Yang Ding-zhou, Zhou Qi-quan, Li Su-zhi, Zheng Bi-hai, Gao Yu-qi, Jiang Shao-hua, Huang Xue-wen
Department of High Altitude Disease, High Altitude Medicine College, Third Military Medical University, Chongqing 400038, China.
Zhongguo Wei Zhong Bing Ji Jiu Yi Xue. 2009 Feb;21(2):95-8.
To investigate the relationship between gastrointestinal dysfunction (GD) and multiple organ dysfunction syndrome (MODS) in acute severe mountain sickness (ASMS), including high altitude pulmonary edema (HAPE), and high altitude cerebral edema (HACE), by a retrospective study of medical records and prospective study of hospitalized patients.
In retrospective study, the clinical data of 3 184 inpatients of General Hospital of Tibetan Military Command suffering from ASMS in the past 50 years (from June, 1958 to June, 2007) were collected. Statistical analysis was performed to study the relationship between GD and MODS in these patients. For the prospective study, 10 admitted patients of ASMS were included. Gastroscopic examination was performed for the ASMS patients, and gastric and duodenal mucosa was scrutinized. At the same time, 30 g of glutamine (Gln) capsule was orally ingested each day for 3 days after the first day of admission. Ten healthy volunteers were included in the control group, and received the same treatment. The levels of serum diamine oxidase (DAO), malonic dialdehyde (MDA), endotoxin and lactulose/mannitol (L/M) ratio were detected before and after treatment in two groups.

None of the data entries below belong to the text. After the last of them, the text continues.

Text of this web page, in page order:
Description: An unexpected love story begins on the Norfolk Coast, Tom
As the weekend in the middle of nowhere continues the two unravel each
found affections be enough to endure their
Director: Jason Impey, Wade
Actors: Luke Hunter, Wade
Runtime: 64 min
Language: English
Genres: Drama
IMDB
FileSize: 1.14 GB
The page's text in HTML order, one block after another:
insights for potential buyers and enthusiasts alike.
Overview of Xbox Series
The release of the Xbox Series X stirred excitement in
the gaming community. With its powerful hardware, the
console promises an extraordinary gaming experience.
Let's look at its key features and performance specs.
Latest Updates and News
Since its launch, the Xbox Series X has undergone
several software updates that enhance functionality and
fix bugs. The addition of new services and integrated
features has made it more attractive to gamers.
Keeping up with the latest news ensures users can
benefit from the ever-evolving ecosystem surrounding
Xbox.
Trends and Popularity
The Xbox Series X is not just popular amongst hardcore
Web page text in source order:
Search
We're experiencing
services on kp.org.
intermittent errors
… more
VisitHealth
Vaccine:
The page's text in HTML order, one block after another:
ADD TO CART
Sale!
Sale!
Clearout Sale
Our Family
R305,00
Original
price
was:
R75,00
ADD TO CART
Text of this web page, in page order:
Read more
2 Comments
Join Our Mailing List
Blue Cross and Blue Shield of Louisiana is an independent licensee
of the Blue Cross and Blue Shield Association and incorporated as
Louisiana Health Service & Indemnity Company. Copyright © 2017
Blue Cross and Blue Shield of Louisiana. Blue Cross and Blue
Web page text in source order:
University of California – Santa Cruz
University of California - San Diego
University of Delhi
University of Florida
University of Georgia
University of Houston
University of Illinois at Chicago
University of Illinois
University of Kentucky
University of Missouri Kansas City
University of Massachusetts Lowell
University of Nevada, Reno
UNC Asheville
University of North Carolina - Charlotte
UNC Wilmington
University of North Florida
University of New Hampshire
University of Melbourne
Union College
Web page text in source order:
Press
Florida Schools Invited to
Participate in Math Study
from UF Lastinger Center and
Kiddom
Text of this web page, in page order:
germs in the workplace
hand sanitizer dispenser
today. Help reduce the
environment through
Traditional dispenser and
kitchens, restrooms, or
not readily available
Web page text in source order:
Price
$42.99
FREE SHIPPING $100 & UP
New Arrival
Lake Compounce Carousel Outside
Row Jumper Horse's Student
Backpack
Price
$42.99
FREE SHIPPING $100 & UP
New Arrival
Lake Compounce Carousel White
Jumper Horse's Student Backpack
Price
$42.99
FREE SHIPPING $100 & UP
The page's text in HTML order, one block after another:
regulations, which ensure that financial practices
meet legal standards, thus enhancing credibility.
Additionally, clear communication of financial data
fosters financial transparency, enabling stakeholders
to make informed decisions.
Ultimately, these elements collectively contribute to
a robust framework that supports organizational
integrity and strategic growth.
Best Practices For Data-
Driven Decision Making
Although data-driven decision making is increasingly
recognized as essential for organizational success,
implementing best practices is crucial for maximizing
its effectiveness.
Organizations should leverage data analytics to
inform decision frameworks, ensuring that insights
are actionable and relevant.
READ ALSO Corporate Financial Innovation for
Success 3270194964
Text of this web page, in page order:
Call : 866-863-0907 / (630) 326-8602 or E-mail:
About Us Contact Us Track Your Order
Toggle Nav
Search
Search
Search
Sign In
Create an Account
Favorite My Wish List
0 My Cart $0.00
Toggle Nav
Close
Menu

First, 49.8% of the patients with ASMS were complicated with GD, with 1.5% of fairy stool, and 1.0% with occult blood in stool. In 83 cases of ASMS complicated with MODS, 21.7% (18 cases) appeared GD, and the score of GD was 5.5 in the total score of all organ injury. Second, endoscopic examination showed extensive edema and localized hemorrhage in gastrointestinal mucous membrane, with dotted and patched erosion in gastric antrum and fundus. The pre-treatment DAO, MDA, and endotoxin were higher in the observation group than those in the control group (all P<0.01). After 3 days of Gln capsule treatment, DAO, MDA, and endotoxin were significantly decreased in the observation group (P<0.05 or P<0.01). The pre-treatment L/M ratio in observation group was significantly higher than that in healthy control group (150.69+/-19.91 vs. 117.91+/-17.78, P<0.01). The L/M ratio was significantly decreased after the treatment, as it decreased to 129.37+/-19.75 (P<0.05). However, no significant change in the healthy control group was observed.
GD plays a major role in the pathogenesis of MODS in ASMS patients.
通过对病历的回顾性研究和对住院患者的前瞻性研究,探讨急性重症高原病(ASMS,包括高原肺水肿(HAPE)和高原脑水肿(HACE))中胃肠功能障碍(GD)与多器官功能障碍综合征(MODS)之间的关系。
回顾性研究收集了西藏军区总医院过去50年(1958年6月至2007年6月)3184例ASMS住院患者的临床资料。进行统计分析以研究这些患者中GD与MODS的关系。前瞻性研究纳入10例ASMS住院患者。对ASMS患者进行胃镜检查,仔细观察胃和十二指肠黏膜。同时,入院第一天后每天口服30g谷氨酰胺(Gln)胶囊,共3天。对照组纳入10名健康志愿者,给予相同治疗。检测两组治疗前后血清二胺氧化酶(DAO)、丙二醛(MDA)、内毒素及乳果糖/甘露醇(L/M)比值水平。
首先,49.8%的ASMS患者合并GD,其中1.5%有稀便,1.0%粪便潜血阳性。在83例合并MODS的ASMS患者中,21.7%(18例)出现GD,在所有器官损伤总分中GD评分为5.5分。其次,内镜检查显示胃肠黏膜广泛水肿和局部出血,胃窦和胃底有散在点状和斑片状糜烂。观察组治疗前DAO、MDA和内毒素水平高于对照组(均P<0.01)。Gln胶囊治疗3天后,观察组DAO、MDA和内毒素显著降低(P<0.05或P<0.01)。观察组治疗前L/M比值显著高于健康对照组(150.69±19.91 vs. 117.91±17.78,P<0.01)。治疗后L/M比值显著降低,降至129.37±19.75(P<0.05)。然而,健康对照组未观察到显著变化。
GD在ASMS患者MODS的发病机制中起主要作用。